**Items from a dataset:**
* * * * * * * * *

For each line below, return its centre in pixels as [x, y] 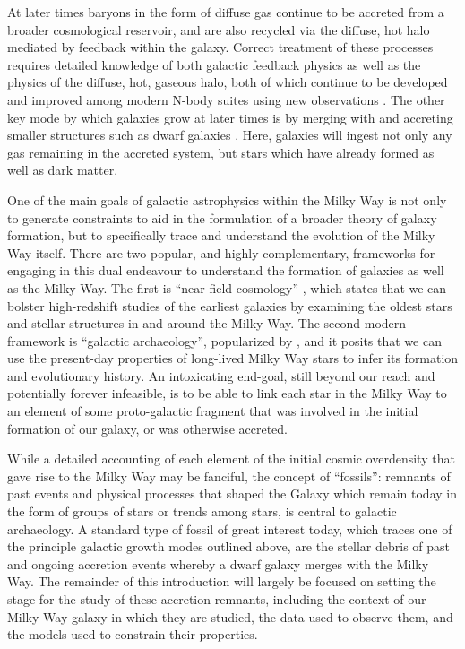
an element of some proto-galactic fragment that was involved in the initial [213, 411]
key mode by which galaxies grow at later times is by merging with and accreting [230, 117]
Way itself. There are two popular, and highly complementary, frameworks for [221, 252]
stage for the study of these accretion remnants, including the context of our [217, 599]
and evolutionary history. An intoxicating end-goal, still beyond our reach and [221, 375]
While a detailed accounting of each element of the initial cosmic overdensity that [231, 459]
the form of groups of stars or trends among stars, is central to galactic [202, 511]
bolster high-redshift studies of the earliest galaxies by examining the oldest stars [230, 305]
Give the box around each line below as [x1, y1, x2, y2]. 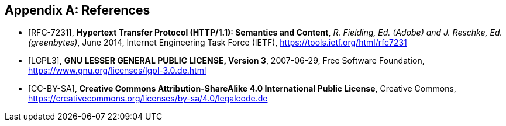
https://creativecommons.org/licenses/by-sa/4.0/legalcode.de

* * * * * * * * *

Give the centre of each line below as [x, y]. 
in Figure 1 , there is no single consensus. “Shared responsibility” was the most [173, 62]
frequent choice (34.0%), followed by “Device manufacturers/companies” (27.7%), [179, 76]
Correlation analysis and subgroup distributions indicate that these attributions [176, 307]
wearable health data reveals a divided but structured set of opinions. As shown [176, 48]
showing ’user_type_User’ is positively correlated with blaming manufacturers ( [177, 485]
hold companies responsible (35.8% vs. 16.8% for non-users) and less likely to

* * * * * * * * *

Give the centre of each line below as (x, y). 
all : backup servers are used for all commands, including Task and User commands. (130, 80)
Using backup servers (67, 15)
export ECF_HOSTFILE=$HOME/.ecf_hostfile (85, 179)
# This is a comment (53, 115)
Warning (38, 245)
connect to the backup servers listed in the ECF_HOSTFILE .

* * * * * * * * *

**Task prompt:** Which lines hold the string "initial"? Copy all of them from the data above.

**Response to this task:**
an element of some proto-galactic fragment that was involved in the initial [213, 411]
While a detailed accounting of each element of the initial cosmic overdensity that [231, 459]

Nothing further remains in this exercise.